WORK REQUIRED: Select the lines below containing the word "with".

Stored entries:
---

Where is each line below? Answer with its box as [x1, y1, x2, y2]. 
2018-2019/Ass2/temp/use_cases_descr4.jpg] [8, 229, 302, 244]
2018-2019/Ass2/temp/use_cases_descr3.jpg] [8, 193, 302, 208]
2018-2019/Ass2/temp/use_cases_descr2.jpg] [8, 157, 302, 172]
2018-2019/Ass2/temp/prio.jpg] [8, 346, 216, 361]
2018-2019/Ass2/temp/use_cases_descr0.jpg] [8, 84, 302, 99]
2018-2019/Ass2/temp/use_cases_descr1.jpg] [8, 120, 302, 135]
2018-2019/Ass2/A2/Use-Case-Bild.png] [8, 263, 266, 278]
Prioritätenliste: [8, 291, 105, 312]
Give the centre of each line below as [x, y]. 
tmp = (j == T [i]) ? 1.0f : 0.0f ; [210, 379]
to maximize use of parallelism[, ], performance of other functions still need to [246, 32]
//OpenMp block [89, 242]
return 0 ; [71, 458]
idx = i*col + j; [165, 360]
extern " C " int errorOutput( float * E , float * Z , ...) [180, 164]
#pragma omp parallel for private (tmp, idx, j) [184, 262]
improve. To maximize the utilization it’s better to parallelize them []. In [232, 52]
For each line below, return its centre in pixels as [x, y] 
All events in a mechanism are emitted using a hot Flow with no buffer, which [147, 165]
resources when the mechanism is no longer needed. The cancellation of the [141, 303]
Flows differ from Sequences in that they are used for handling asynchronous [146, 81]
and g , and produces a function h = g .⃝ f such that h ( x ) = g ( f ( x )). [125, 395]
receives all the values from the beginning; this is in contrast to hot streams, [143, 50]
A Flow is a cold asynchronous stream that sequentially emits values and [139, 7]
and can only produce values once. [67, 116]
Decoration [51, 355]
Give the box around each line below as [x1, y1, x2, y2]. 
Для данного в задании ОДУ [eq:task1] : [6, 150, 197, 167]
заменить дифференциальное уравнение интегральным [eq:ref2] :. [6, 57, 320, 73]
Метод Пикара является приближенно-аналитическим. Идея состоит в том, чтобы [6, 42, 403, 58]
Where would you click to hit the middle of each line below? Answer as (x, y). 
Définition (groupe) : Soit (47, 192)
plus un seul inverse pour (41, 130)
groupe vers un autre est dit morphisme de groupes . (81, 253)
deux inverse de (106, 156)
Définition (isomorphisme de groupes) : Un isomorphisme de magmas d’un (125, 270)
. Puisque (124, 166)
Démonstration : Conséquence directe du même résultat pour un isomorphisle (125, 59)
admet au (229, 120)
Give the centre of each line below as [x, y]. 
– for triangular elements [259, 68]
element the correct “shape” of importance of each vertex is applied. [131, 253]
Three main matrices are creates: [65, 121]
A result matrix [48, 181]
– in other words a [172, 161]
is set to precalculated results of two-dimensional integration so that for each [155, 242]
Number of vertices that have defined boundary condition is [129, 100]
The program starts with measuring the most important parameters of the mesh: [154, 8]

---

ANSWER BELOW:
Where is each line below? Answer with its box as [x1, y1, x2, y2]. 
All events in a mechanism are emitted using a hot Flow with no buffer, which [147, 165]
The program starts with measuring the most important parameters of the mesh: [154, 8]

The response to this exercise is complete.